И однако каждая картина возникает из неких глубинных предпосылок, таящихся в душе художника. Сам факт, что он предпочитает одни сюжеты и отвергает другие, уже изобличает особый образ мыслей и чувств, не выраженный в картине прямо, но спрятанный за нею, предваряющий ее. В большинстве случаев запас идей, которые дают нашему художнику направление и движут им, не пробуждает нашего любопытства, ибо его творчество находится в русле своей эпохи и с очевидностью показывает, что подразумеваемые идеи - это ходячие идеи того времени. Однако взятое в целом творчество Веласкеса слишком необычно, и мы не можем не заинтересоваться, что же стоит за его картинами и что, предваряя их, творилось в его душе.

Известно его понимание живописи, подтверждение которого не составляет труда, настолько оно прямолинейно, постоянно и ригористично. Когда он начинал, завистники упрекали его, что он пишет только портреты. Им невдомек было, что Веласкес произведет первую великую революцию в западной живописи и что эта революция будет состоять именно в том, что вся живопись станет портретом, то есть индивидуализацией объекта и моментальностью изображенной сцены. Портрет, понятый в таком обобщенном смысле, утрачивал свое традиционное узкое значение и превращался в новое отношение к изображаемому и в новую миссию, возложенную на искусство живописца.

Впрочем, этим еще не определялось, кого будет изображать Веласкес. Но обозначенное им как "действительность, живущая в умах" является собранием существ, которых ни с кем не спутаешь и которые врезаются в вашу память с отчаянной энергией. Тут нельзя поставить с ним рядом никакого другого художника, и в сознании Запада Веласкес прежде всего и больше всего творец своего, особого мира. Добавим, что его мир в основном состоит из чудовищ или по меньшей мере из уродов.
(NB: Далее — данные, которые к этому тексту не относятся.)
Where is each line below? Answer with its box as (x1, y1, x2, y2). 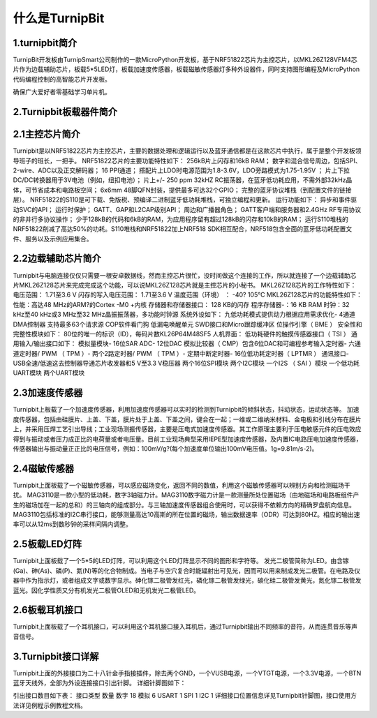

Думаю, невозможно, да и не следует избегать вопроса, почему творчеству Веласкеса присущ столь необычный характер, причем так явно выраженный. Как во всякой человеческой судьбе, тут вмешался случай. В самом деле, было лишь игрой случая, что в то время, когда единственной обязанностью Веласкеса было писать портреты королевской семьи, ни король, ни королева Марианна Австрийская, ни инфанты Мария Тереса и Маргарита не отличались приятной наружностью. Королева Изабелла Бурбонская была красива, но она почему-то, быть может, потому, что Веласкес был призван в Мадрид ненавистным ей графом-герцогом Оливаресом, - уклонялась от того, чтобы он ее написал[22]. О холсте, в котором ныне кое-кто склонен усматривать ее портрет, можно сказать, что неясно, принадлежит ли он кисти Веласкеса, и также неясно, изображает ли он королеву. Донья Марианна Австрийская была немолодая женщина с нарумяненными щеками и некрасиво выпуклым лбом, утопавшая в огромных платьях доведенной до безобразия барочной моды. Филипп IV хотя и отличался изящной фигурой, однако его голову, вероятно, было ужасно трудно писать не только из-за невыразительности черт лица, но из-за странной формы лба. Никто еще не обратил внимания, что, за одним лишь исключением, во всех тридцати четырех портретах короля, указанных в каталоге Куртиса, его лицо изображено в три четверти и с правой стороны. Исключение открывает нам причину. Это знаменитый портрет "Ла Фрага"[23], единственный, где Филипп изображен в военном костюме, - кроме конного портрета в Прадо, где он в панцире. Тут мы видим, что левая половина его лба была чрезмерно выпуклой и искажала пропорции лица.